Records from a collection:

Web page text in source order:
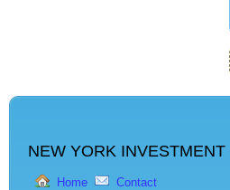
NEW YORK
Home Contact
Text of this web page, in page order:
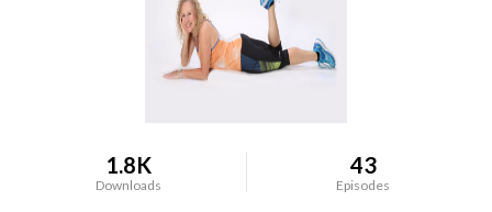
1.8K
Downloads
43
Episodes
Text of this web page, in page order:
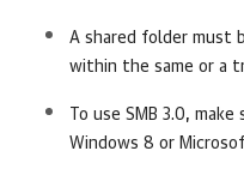
A shared folder must
within the same or a
To use SMB 3.0,
Windows 8 or

TASK PROMPT ▸ Could you output all of the records exactly, without their pictures?

WRITTEN ANSWER ▸
Web page text in source order:
NEW YORK
Home Contact
Text of this web page, in page order:
1.8K
Downloads
43
Episodes
Text of this web page, in page order:
A shared folder must
within the same or a
To use SMB 3.0,
Windows 8 or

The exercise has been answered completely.